「バター不足」から見える日本の農政 奥野和夫(関西よつ葉連絡会・淀川産地直送センター)
安心できる食生活を手にするために
日本各地で、バター不足が深刻な問題となっています。みなさんはなぜこのような事態になっているのかご存知でしょうか。
今となっては様々な要因が絡んできていますが、もともとは2000年頃からの牛乳消費の低迷にありました。少子化の影響や、「牛乳は体に悪い」などの説が流れたりもして、生乳自体が大量に余ってしまう形となりました。
生乳からはいろいろな乳製品が生まれています。チーズ、バター、ヨーグルト、アイスクリームなどはその代表格です。製造工程上、バターを作る際には脱脂乳ができます。これを乾燥させると脱脂粉乳になります。これまで余った生乳は加工にまわされることで調整され、在庫をかかえていました。

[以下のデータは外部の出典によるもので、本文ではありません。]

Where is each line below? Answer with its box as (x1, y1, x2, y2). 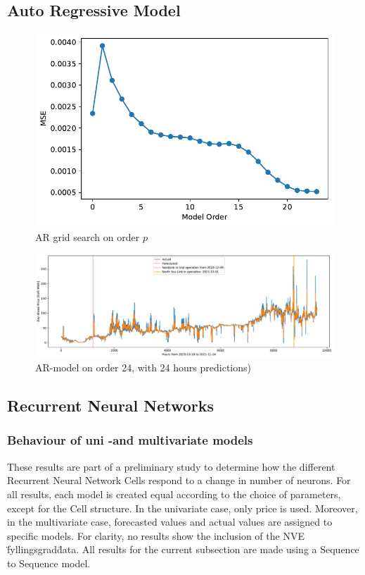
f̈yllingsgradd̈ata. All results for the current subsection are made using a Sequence (7, 542, 359, 557)
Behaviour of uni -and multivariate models (7, 431, 253, 449)
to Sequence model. (7, 555, 91, 570)
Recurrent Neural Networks (7, 395, 214, 416)
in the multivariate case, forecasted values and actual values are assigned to (7, 514, 333, 529)
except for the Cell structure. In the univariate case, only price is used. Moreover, (7, 500, 358, 515)
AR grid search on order (35, 229, 140, 244)
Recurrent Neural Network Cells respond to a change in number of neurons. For (7, 473, 351, 488)

ところが2006年に、「脱脂粉乳の在庫量が限界に達した」ということで、生乳1000tが加工にまわされることなく廃棄される形となりました(今の世の中、脱脂粉乳を大量に消費することはあまりないですからね)。
また乳牛を淘汰することで、乳量減産3ヵ年計画を国が政策として打ち出したり、今後さらに需要の拡大が見込まれるチーズを、「国内向けで流通できるように」と大規模なチーズ工場建設が進められてきました。
急な増産ができない乳製品
一方海外に目を向けると、急激に経済成長を続ける中国やロシアなどで乳製品の需要が拡大。そうした中、乳製品輸出国であるオーストラリアで大規模な干ばつが続き、乳牛の搾乳量が激減し、乳製品の国際相場が急騰しました。そのため輸入品バターを使用していた国内大手メーカーがこぞって国内産バターに手を出す格好となり、国内バターの需要が拡大。そもそも生乳は需要の多い飲料用やチーズ用に優先的に使用されるため、バターが真っ先に打撃を受けた形となっています。

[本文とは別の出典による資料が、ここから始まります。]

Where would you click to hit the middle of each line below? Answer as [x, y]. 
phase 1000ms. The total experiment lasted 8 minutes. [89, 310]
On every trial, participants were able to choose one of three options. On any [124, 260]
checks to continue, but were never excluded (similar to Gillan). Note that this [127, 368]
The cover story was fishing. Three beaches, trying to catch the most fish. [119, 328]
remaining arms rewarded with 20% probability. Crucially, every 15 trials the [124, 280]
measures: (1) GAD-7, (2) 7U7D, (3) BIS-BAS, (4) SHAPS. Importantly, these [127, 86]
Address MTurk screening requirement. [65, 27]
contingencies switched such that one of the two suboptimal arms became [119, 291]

このような現状を踏まえ、国もバター増産などの緊急措置を打ち出してはいますが、なかなかすんなりとはいかないでしょう。ご存知のように、牛も人間と同じ哺乳動物の仲間なので、子牛が生まれなければ乳は出ません。通常、子牛が生まれて乳が絞れるようになるまでに2〜3年はかかりますので、長期的に見ていかなくてはいけません。まだまだ混乱は続きそうです。
今回のバター不足から、「日本における農業政策の根本的な見直しが必要ではないか」と感じているのは私だけでしょうか。私たちが普段口にしている食べものを海外からの輸入に頼っている現状は本当に考えものです。次回は、食料自給率の現状について書いていきたいと思います。